Motivation

What is It and Why do We Need It?

For many years, some of us in programming languages and software engineering have been concerned by the insufficient respect paid to the artifacts that back papers. We find it especially ironic that areas that are so centered on software, models, and specifications would not want to evaluate them as part of the paper review process, as well as archive them with the final paper. Not examining artifacts enables everything from mere sloppiness to, in extreme cases, dishonesty. More subtly, it also imposes a subtle penalty on people who take the trouble to vigorously implement and test their ideas.

In 2011, Andreas Zeller, the program chair for ESEC/FSE, decided to institute a committee to address this problem. Andreas asked Carlo Ghezzi and Shriram Krishnamurthi to run this process.

An aside on naming. Shriram had long wanted to create such a committee and call it the “Program Committee” (ha, ha). However, not only is that name taken, we also wanted to be open-minded to all sorts of artifacts that are not programs (not only models but also data sets, etc.). We therefore called this the Artifact Evaluation Committee (AEC). We hoped that someone would come up with a better name for this eventually, but that has yet to happen while this name seems to be increasingly entrenched.

Design Criteria

For several months before the deadline, Carlo and Shriram consulted with several software engineering community leaders about the wisdom of having an AEC. Most responded positively; a few were tepid; a small number were negative and gave constructive feedback. Here are some of the most prominent issues that people raised:

It became clear that there was a strong desire to be conservative in the design of this process, at least initially.

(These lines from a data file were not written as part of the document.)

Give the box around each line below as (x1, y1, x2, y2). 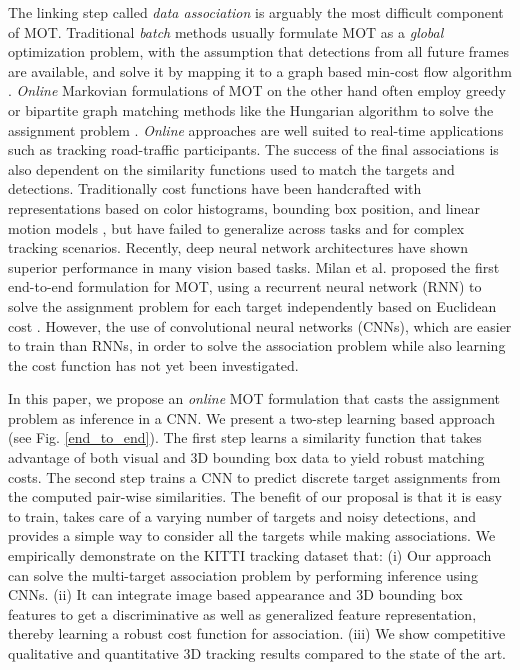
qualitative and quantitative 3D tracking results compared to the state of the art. (8, 643, 506, 663)
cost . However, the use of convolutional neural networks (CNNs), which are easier (8, 315, 512, 336)
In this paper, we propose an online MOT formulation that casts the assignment (8, 388, 501, 409)
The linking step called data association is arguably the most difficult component (8, 2, 504, 22)
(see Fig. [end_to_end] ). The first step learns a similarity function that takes (8, 427, 482, 448)
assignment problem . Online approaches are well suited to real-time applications (8, 119, 504, 140)
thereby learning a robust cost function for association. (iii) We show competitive (8, 623, 506, 644)
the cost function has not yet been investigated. (8, 354, 299, 375)

They therefore decided that, in addition to treating artifacts with the same confidentiality rules as papers (as we had always intended), artifacts did not need to be made public: it was sufficient if only the AEC saw them. (Obviously, they encouraged authors to upload them to the supplement section of the ACM DL and/or make them public on their own sites.)

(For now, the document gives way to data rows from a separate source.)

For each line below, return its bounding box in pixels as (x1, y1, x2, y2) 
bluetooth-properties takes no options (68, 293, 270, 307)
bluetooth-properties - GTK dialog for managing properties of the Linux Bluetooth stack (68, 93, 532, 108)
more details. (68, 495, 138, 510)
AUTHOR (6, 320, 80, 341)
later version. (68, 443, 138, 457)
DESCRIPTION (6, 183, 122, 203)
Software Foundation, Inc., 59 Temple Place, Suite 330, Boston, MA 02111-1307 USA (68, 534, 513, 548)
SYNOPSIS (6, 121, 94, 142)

They also made two especially important decisions:

  1. They erected a Chinese Wall between the paper and artifact evaluation processes: that is, the outcome of artifact evaluation would have no bearing at all on the paper's decision. The simplest way to assure the public of this was via temporal ordering: that is, artifact submission and evaluation began only after paper decisions had been published. Confident authors could, of course, provide artifact links in their papers, as some already do, but they were not required to do so.
  2. The outcome of artifact evaluation for individual papers would be reported by the authors, who had a choice of suppressing this information in case of a negative review.

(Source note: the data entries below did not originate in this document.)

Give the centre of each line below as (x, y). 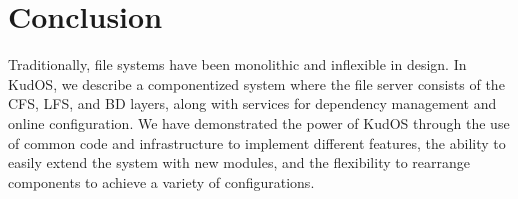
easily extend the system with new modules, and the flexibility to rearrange (239, 162)
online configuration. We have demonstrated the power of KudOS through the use (259, 122)
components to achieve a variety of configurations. (161, 181)
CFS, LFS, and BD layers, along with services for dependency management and (252, 103)
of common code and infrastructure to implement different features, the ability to (257, 142)
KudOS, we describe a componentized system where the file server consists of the (256, 83)
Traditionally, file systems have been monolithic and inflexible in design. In (237, 64)
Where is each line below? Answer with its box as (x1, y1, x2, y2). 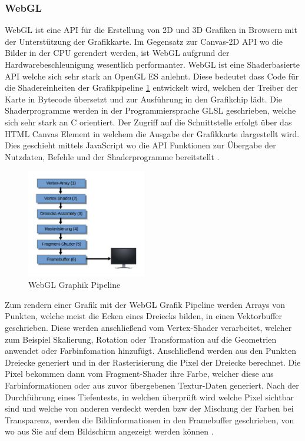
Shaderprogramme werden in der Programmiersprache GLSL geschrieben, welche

These decisions seemed to reassure several people that the process would truly be a conservative extension of current review mechanisms, and would not adversely affect the conference. These design elements have persisted through several runnings of the AEC for numerous conferences, but they should be understood in their historical context—as a means of addressing the desire for a strictly conservative extension to existing processes—than as driven by wanting particular outcomes for artifacts.